**WHAT YOU NEED TO DO:**
To complete this task, print all the data below exactly but leave out the images.
[LISTED ENTRIES Boundary: Start]
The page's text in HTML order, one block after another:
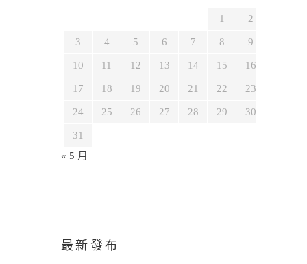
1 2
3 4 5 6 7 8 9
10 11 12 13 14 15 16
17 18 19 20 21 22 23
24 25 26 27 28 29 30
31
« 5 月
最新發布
[LISTED ENTRIES Boundary: End]
**ANSWER SPACE:**
The page's text in HTML order, one block after another:
1 2
3 4 5 6 7 8 9
10 11 12 13 14 15 16
17 18 19 20 21 22 23
24 25 26 27 28 29 30
31
« 5 月
最新發布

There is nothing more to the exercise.